Lucio was near bald and past fat and he waddled on land but never seemed to need to steady himself in the thrashing Sea though I often stumbled about and the others too and the Captain had the wheel to hold onto but Lucio stood the storms scratching his ample belly with none of the complex vectors of the Ocean affecting his relationship to gravity and we admired him openly for it and he knew it. He taught me to mend net and complimented Javier’s cooking but critiqued his dishwashing and sat out separate from us on the set as we hustled in the rain, alone with his thoughts in the skiff on the end of the net a man apart, and what he thought about out there none knew for it is not seemly to speak of your private thoughts in these harsh circles unless drunk, and even then seldom and with apologies and likely violence.

The Opening

Openings come in two varieties: the Lineup and the Freeforall. The Lineup is a civilized affair where the ships go to where the fish are and queue up to wait a turn as the tides turn right. The Lineup is an ancient formality and taken seriously amongst the Captains for though little discussion took place over the VHF radio all knew where they stood after a few quick sentences and I never once saw the Lineup broken. Salmon head to the mouths of rivers according to the tides and their own inner clocks and there’s little time the fishing is awful enough to stop save the high and low where nothing moves, so the Lineup flows organically as ships come and go and try their luck elsewhere and when your turn comes you are suddenly a part of the Captain’s pride because the entire Lineup watches your set to pit their luck against your luck, their skill against your skill, and though you be here for but a season the Captain has the Great Laws of Averages to account for his successes and failures, which makes him vain and grim in his hustle and screaming.

The net of a salmon seiner is two things in succession: a Wall and a Purse, and must flow easily from one form to another.
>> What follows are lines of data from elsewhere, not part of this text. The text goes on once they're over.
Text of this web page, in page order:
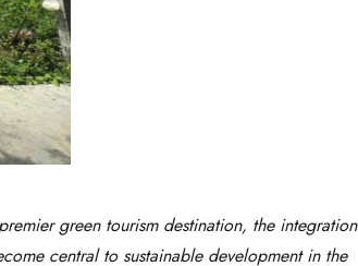
green tourism destination, the integration
central to sustainable development in the
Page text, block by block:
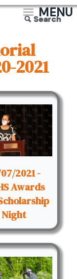
MENU
Search
2021
2021 -
Awards
Night
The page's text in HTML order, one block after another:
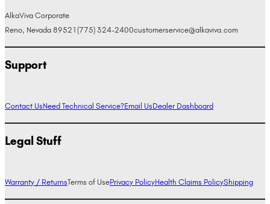
AlkaViva Corporate
Reno, Nevada 89521 (775) 324-2400customerservice@alkaviva.com
Support
Contact UsNeed Technical Service?Email UsDealer Dashboard
Legal Stuff
Warranty / ReturnsTerms of UsePrivacy PolicyHealth Claims PolicyShipping
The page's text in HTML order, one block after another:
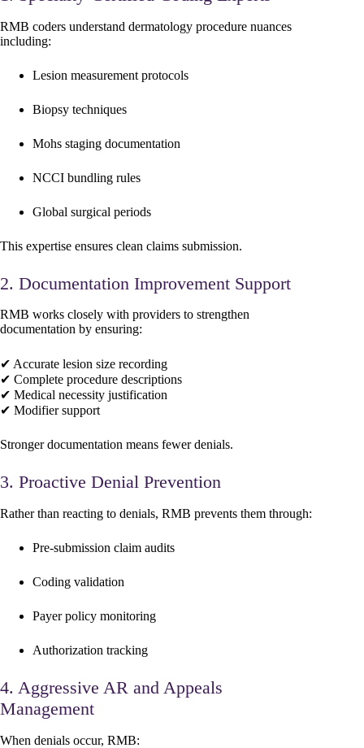
RMB coders understand dermatology procedure nuances
including:
Lesion measurement protocols
Biopsy techniques
Mohs staging documentation
NCCI bundling rules
Global surgical periods
This expertise ensures clean claims submission.
2. Documentation Improvement Support
RMB works closely with providers to strengthen
documentation by ensuring:
✔ Accurate lesion size recording
✔ Complete procedure descriptions
✔ Medical necessity justification
✔ Modifier support
Stronger documentation means fewer denials.
3. Proactive Denial Prevention
Rather than reacting to denials, RMB prevents them through:
Pre-submission claim audits
Coding validation
Payer policy monitoring
Authorization tracking
4. Aggressive AR and Appeals
Management
When denials occur, RMB:

The top edge of the wall is full of cork and the bottom edge is full of lead and the heavy side will always sink and the buoyant side will always float and unless your deckhands can’t stack for shit the sides will never be tangled and will find their straightness in the Sea as is their purpose. A tiny metal skiff holds one end of the net and the mother ship the other and a long arc is made against the tide, a hundred feet or more to catch all those little homewardbound bastards standing between you and your Money on their journey no man is strong enough to make. At an indeterminable moment in accordance of the rules of the Lineup the skiff takes its end and slowly turns the arc into a circle in the Sea, passing under the ship’s stern and closing the leads underneath so there is no longer any escape. The purse encompasses any fish unwilling to test the other world of air and sky and jump over the corks that surround it, and the Captain mans the boom and cinches the purse until it is a tight teeming ball of panicked fish, crushed against each other in a massive school of death, hoisted up in the air and emptied into the hold to be cooled and transported to market. The corks and leads are stacked methodically port and starboard, and the starboard leans slightly seaward from the weight. The restack guarantees the clean wall which guarantees the clean purse which guarantees the Money and never separate a fisherman from his money or the screams come followed by the fists.
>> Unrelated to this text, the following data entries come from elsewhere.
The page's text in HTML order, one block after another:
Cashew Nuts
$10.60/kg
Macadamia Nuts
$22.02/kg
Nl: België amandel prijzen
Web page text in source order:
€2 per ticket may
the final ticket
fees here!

In a Freeforall Opening there is no chivalry and no honorable tradition. A wealthy spot is opened for a finite amount of time and captains pull their netlengths in to a mere forty feet to catch the bounty in tight quarters. Captains block each other’s sets, steal them, swear threats and oaths on the VHF Radio and scream from their bows. The ships themselves look like the pulsing death of Man in the purse of a tiny cove of wealth, chasing, escaping, trampling each other in their panic and adrenaline like some Escher lithograph of mirrored carnages. I sweat and hurt and burn and the Captain can be sonarly situated from his obscenities and Lucio holds out the line from the intentions of competitors and keeps our set safe from pilfering and fills our purse with the sets of others and we fill so heavy in the hold during the Freeforall Opening of Humpy Cove that The Sounder lay less than a foot on the water and I make more money than my first four summer jobs combined in three hours and grin and lick my lips of salt and sweat and guts unashamed in my avarice.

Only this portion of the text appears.